[[ INPUT open ]]

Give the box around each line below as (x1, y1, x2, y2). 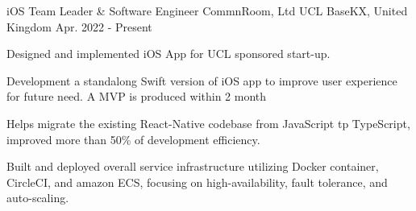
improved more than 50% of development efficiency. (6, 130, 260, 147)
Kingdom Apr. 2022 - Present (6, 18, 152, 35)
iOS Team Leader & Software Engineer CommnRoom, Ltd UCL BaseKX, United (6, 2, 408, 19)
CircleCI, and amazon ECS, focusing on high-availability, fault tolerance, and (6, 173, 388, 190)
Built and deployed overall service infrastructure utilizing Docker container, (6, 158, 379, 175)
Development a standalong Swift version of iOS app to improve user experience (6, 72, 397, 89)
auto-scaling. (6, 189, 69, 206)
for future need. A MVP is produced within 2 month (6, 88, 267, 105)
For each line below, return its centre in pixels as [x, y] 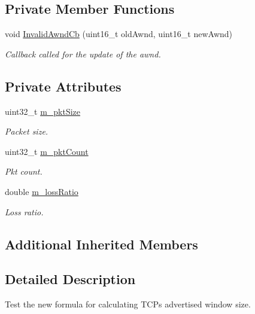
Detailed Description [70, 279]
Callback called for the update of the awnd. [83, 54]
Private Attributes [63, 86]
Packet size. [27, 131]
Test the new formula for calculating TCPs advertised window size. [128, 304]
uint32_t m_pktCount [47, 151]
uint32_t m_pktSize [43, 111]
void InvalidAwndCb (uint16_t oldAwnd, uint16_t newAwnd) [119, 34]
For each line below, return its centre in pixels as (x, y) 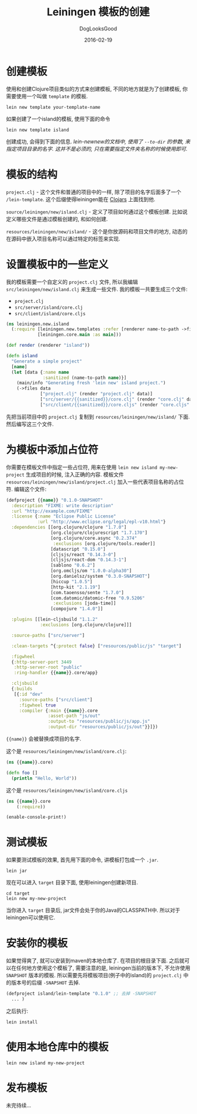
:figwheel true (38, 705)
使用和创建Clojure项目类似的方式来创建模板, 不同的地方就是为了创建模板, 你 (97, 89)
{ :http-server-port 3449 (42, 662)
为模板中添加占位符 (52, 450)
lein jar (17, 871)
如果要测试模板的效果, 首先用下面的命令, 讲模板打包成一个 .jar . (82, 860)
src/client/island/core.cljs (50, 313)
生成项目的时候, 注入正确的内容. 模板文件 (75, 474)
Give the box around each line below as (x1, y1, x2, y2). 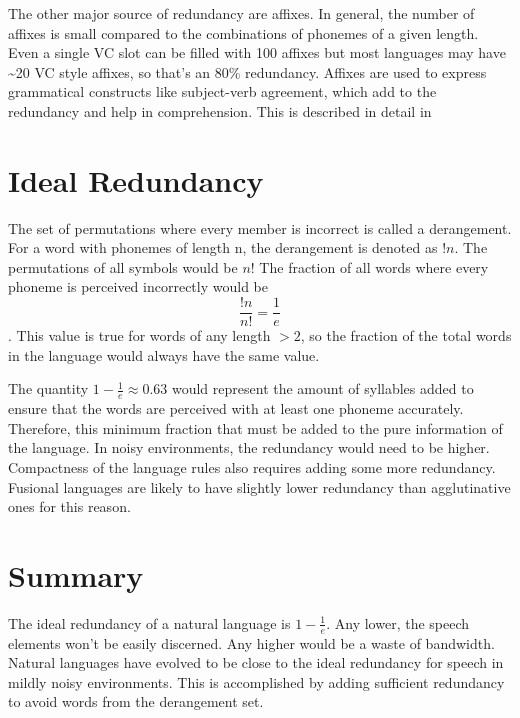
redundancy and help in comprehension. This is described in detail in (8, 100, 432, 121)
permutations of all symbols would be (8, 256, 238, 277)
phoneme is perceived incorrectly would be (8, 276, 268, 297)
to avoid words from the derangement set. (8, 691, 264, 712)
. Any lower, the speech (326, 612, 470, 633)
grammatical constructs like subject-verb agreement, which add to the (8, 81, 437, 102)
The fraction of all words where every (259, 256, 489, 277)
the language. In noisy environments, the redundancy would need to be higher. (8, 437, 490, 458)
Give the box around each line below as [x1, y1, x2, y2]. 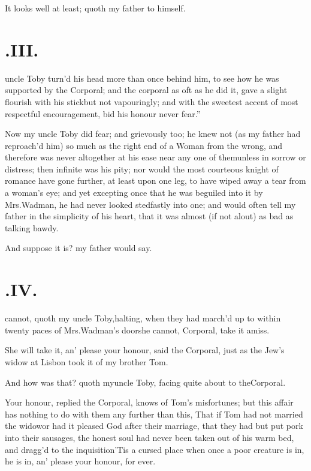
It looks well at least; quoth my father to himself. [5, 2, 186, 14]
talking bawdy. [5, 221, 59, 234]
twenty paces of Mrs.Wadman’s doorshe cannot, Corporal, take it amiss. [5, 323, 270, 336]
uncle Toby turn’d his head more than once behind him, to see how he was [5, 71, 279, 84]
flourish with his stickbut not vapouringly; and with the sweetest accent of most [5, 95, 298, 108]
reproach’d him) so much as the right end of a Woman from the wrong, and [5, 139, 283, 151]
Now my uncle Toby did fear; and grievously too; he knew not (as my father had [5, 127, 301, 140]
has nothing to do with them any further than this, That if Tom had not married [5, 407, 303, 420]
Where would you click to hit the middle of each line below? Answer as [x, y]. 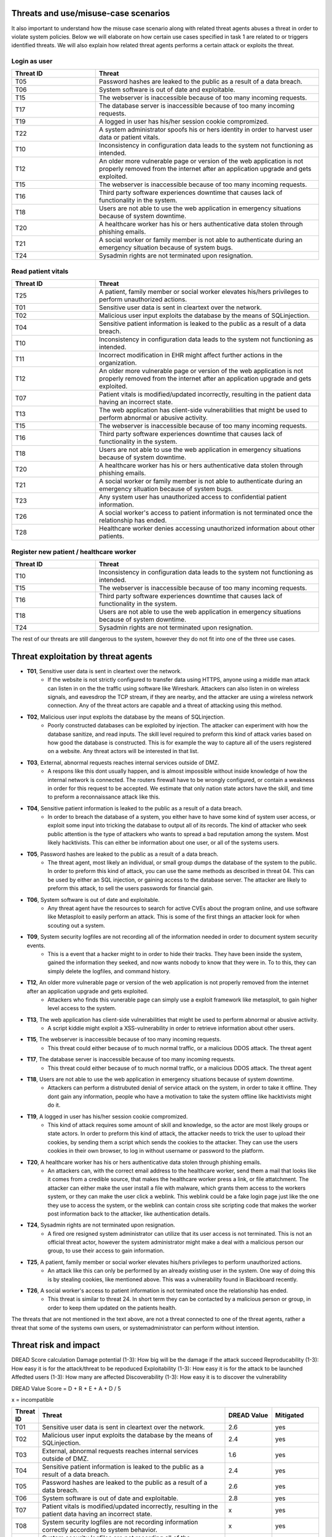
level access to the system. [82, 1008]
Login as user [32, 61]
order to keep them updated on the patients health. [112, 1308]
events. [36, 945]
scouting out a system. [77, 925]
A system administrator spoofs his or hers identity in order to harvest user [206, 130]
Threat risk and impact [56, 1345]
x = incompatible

[[ INPUT closed ]]
[[ INPUT open ]]

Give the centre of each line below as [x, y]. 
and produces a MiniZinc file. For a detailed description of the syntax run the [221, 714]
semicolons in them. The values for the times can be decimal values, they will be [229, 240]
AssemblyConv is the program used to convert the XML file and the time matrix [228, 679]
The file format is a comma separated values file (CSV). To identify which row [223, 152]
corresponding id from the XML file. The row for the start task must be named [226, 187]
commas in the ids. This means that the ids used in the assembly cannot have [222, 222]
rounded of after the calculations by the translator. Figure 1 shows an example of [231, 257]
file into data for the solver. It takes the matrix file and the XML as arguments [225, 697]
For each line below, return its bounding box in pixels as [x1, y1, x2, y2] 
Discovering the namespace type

[[ INPUT closed ]]

WHAT TO WORK ON: The lines to extract from the data above begin with the line containing "semicolons in them." and end with the line containing "file into data". Extract them exactly, including both.

WRITTEN SOLUTION:
semicolons in them. The values for the times can be decimal values, they will be [229, 240]
AssemblyConv is the program used to convert the XML file and the time matrix [228, 679]
The file format is a comma separated values file (CSV). To identify which row [223, 152]
corresponding id from the XML file. The row for the start task must be named [226, 187]
commas in the ids. This means that the ids used in the assembly cannot have [222, 222]
rounded of after the calculations by the translator. Figure 1 shows an example of [231, 257]
file into data for the solver. It takes the matrix file and the XML as arguments [225, 697]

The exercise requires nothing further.